Leaving out the pictures, write the following records exactly as they read.

───── Input records ─────

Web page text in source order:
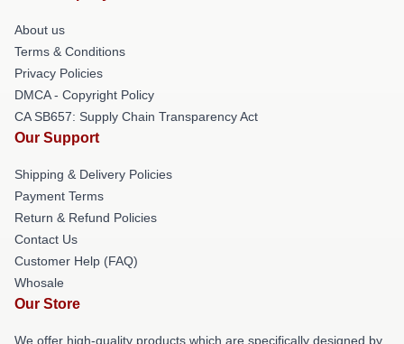
About us
Terms & Conditions
Privacy Policies
DMCA - Copyright Policy
CA SB657: Supply Chain Transparency Act
Our Support
Shipping & Delivery Policies
Payment Terms
Return & Refund Policies
Contact Us
Customer Help (FAQ)
Whosale
Our Store
We offer high-quality products which are specifically designed by
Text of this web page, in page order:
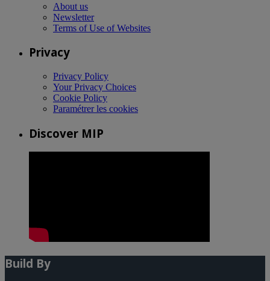
About us
Newsletter
Terms of Use of Websites
Privacy
Privacy Policy
Your Privacy Choices
Cookie Policy
Paramétrer les cookies
Discover MIP
Build By
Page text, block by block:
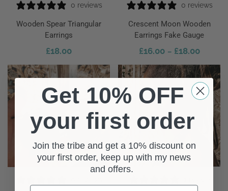
0 reviews
Wooden Spear Triangular
Earrings
£18.00
0 reviews
Crescent Moon Wooden
Earrings Fake Gauge
£16.00 – £18.00
Select Options
Get 10% OFF
your first order
Join the tribe and get a 10% discount on
your first order, keep up with my news
and offers.
First Name
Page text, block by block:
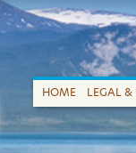
HOME LEGAL &
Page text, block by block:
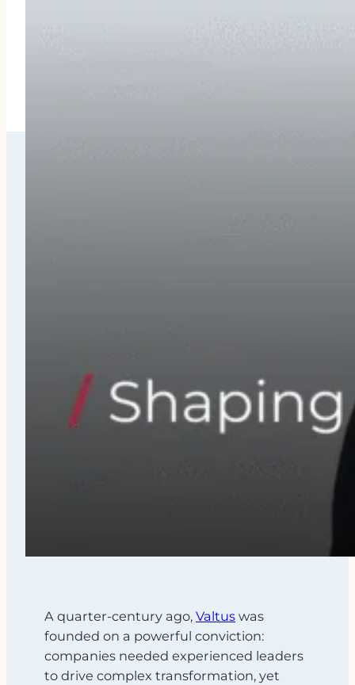
A quarter-century ago, Valtus was
founded on a powerful conviction:
companies needed experienced leaders
to drive complex transformation, yet
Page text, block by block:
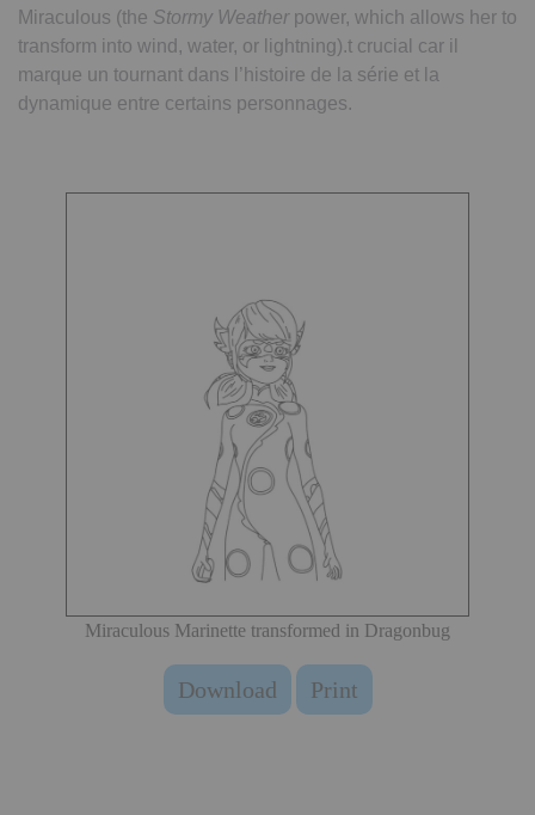
Miraculous (the Stormy Weatherpower, which allows her to
transform into wind, water, or lightning).t crucial car il
marque un tournant dans l’histoire de la série et la
dynamique entre certains personnages.
Miraculous Marinette transformed in Dragonbug
Download Print
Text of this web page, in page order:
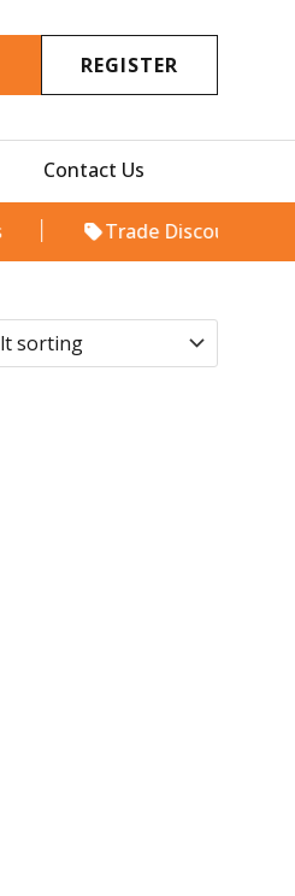
REGISTER
Contact Us
Trade Discount Available
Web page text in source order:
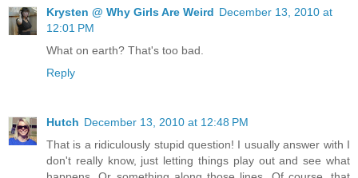
Krysten @ Why Girls Are Weird December 13, 2010 at
12:01 PM
What on earth? That's too bad.
Reply
Hutch December 13, 2010 at 12:48 PM
That is a ridiculously stupid question! I usually answer with I
don't really know, just letting things play out and see what
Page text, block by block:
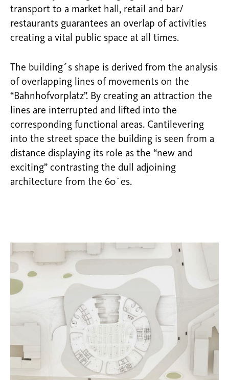
transport to a market hall, retail and bar/
restaurants guarantees an overlap of activities
creating a vital public space at all times.
The building´s shape is derived from the analysis
of overlapping lines of movements on the
“Bahnhofvorplatz”. By creating an attraction the
lines are interrupted and lifted into the
corresponding functional areas. Cantilevering
into the street space the building is seen from a
distance displaying its role as the “new and
exciting” contrasting the dull adjoining
architecture from the 60´es.
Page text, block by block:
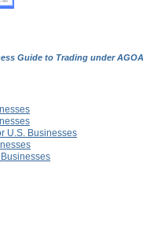
Guide to Trading under AGOA
U.S. Businesses
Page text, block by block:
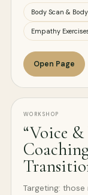
Body Scan &
Empathy
Open Page
WORKSHOP
“Voice
Targeting:
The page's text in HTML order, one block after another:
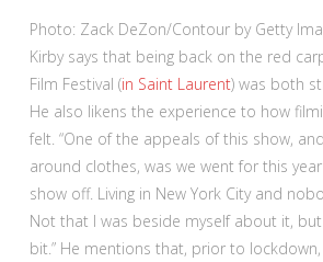
Photo: Zack DeZon/Contour by Getty
Kirby says that being back on the red
Film Festival (in Saint Laurent) was both
He also likens the experience to how
felt. “One of the appeals of this show,
around clothes, was we went for this
show off. Living in New York City and
Not that I was beside myself about it,
bit.” He mentions that, prior to lockdown,
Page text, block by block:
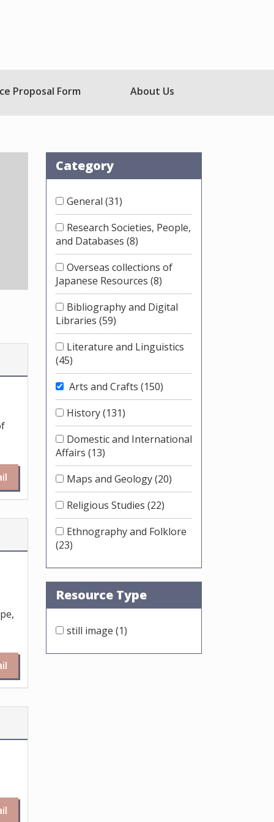
Proposal Form About Us
Category
General (31)
Research Societies, People,
and Databases (8)
Overseas collections of
Japanese Resources (8)
Bibliography and Digital
Libraries (59)
Literature and Linguistics
(45)
Arts and Crafts (150)
History(131)
Domestic and International
Affairs (13)
Maps and Geology(20)
Religious Studies (22)
Ethnography and Folklore
(23)
Resource Type
still image (1)
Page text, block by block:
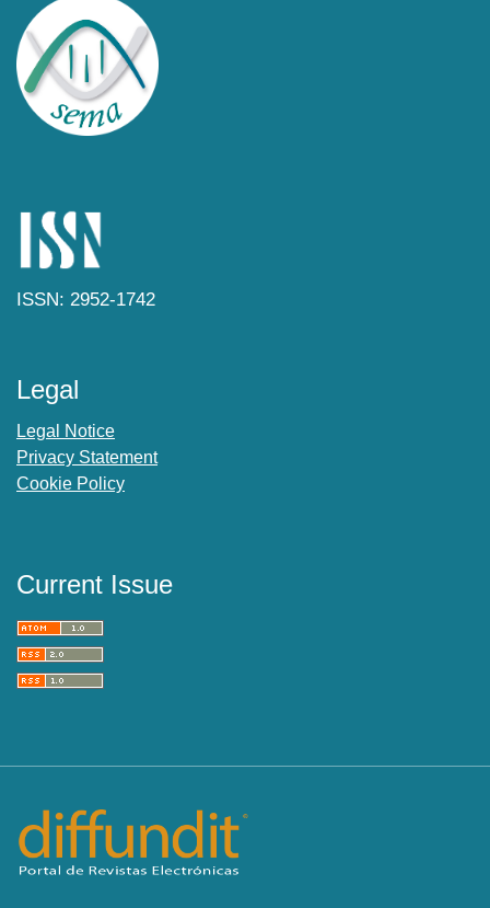
ISSN: 2952-1742
Legal
Legal Notice
Privacy Statement
Cookie Policy
Current Issue
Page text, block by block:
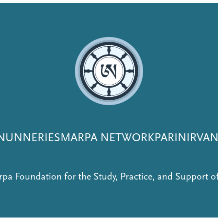
MARPA NETWORK
Foundation for the Study, Practice, and Support
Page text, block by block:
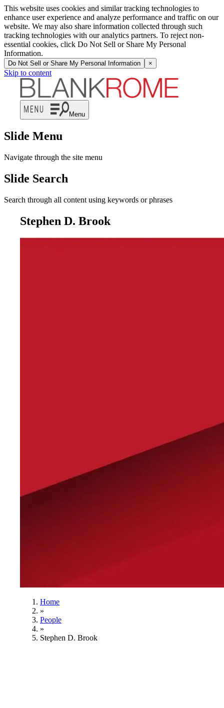
This website uses cookies and similar tracking technologies to
enhance user experience and analyze performance and traffic on our
website. We may also share information collected through such
tracking technologies with our analytics partners. To reject non-
essential cookies, click Do Not Sell or Share My Personal
Information.
Do Not Sell or Share My Personal Information ×
Skip to content
Menu
Slide Menu
Navigate through the site menu
Slide Search
Search through all content using keywords or phrases
Stephen D. Brook
Home
»
People
»
Stephen D. Brook
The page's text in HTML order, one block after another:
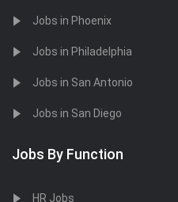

─────

**Written response:**
Web page text in source order:
About us
Terms & Conditions
Privacy Policies
DMCA - Copyright Policy
CA SB657: Supply Chain Transparency Act
Our Support
Shipping & Delivery Policies
Payment Terms
Return & Refund Policies
Contact Us
Customer Help (FAQ)
Whosale
Our Store
We offer high-quality products which are specifically designed by
Text of this web page, in page order:
About us
Newsletter
Terms of Use of Websites
Privacy
Privacy Policy
Your Privacy Choices
Cookie Policy
Paramétrer les cookies
Discover MIP
Build By
Page text, block by block:
0 reviews
Wooden Spear Triangular
Earrings
£18.00
0 reviews
Crescent Moon Wooden
Earrings Fake Gauge
£16.00 – £18.00
Select Options
Get 10% OFF
your first order
Join the tribe and get a 10% discount on
your first order, keep up with my news
and offers.
First Name
Page text, block by block:
HOME LEGAL &
Page text, block by block:
A quarter-century ago, Valtus was
founded on a powerful conviction:
companies needed experienced leaders
to drive complex transformation, yet
Page text, block by block:
Miraculous (the Stormy Weatherpower, which allows her to
transform into wind, water, or lightning).t crucial car il
marque un tournant dans l’histoire de la série et la
dynamique entre certains personnages.
Miraculous Marinette transformed in Dragonbug
Download Print
Text of this web page, in page order:
REGISTER
Contact Us
Trade Discount Available
Web page text in source order:
Krysten @ Why Girls Are Weird December 13, 2010 at
12:01 PM
What on earth? That's too bad.
Reply
Hutch December 13, 2010 at 12:48 PM
That is a ridiculously stupid question! I usually answer with I
don't really know, just letting things play out and see what
Page text, block by block:
transport to a market hall, retail and bar/
restaurants guarantees an overlap of activities
creating a vital public space at all times.
The building´s shape is derived from the analysis
of overlapping lines of movements on the
“Bahnhofvorplatz”. By creating an attraction the
lines are interrupted and lifted into the
corresponding functional areas. Cantilevering
into the street space the building is seen from a
distance displaying its role as the “new and
exciting” contrasting the dull adjoining
architecture from the 60´es.
Page text, block by block:
Guide to Trading under AGOA
U.S. Businesses
Page text, block by block:
Body Scan &
Empathy
Open Page
WORKSHOP
“Voice
Targeting:
The page's text in HTML order, one block after another:
Photo: Zack DeZon/Contour by Getty
Kirby says that being back on the red
Film Festival (in Saint Laurent) was both
He also likens the experience to how
felt. “One of the appeals of this show,
around clothes, was we went for this
show off. Living in New York City and
Not that I was beside myself about it,
bit.” He mentions that, prior to lockdown,
Page text, block by block:
Proposal Form About Us
Category
General (31)
Research Societies, People,
and Databases (8)
Overseas collections of
Japanese Resources (8)
Bibliography and Digital
Libraries (59)
Literature and Linguistics
(45)
Arts and Crafts (150)
History(131)
Domestic and International
Affairs (13)
Maps and Geology(20)
Religious Studies (22)
Ethnography and Folklore
(23)
Resource Type
still image (1)
Page text, block by block:
ISSN: 2952-1742
Legal
Legal Notice
Privacy Statement
Cookie Policy
Current Issue
Page text, block by block:
MARPA NETWORK
Foundation for the Study, Practice, and Support
Page text, block by block:
This website uses cookies and similar tracking technologies to
enhance user experience and analyze performance and traffic on our
website. We may also share information collected through such
tracking technologies with our analytics partners. To reject non-
essential cookies, click Do Not Sell or Share My Personal
Information.
Do Not Sell or Share My Personal Information ×
Skip to content
Menu
Slide Menu
Navigate through the site menu
Slide Search
Search through all content using keywords or phrases
Stephen D. Brook
Home
»
People
»
Stephen D. Brook
The page's text in HTML order, one block after another:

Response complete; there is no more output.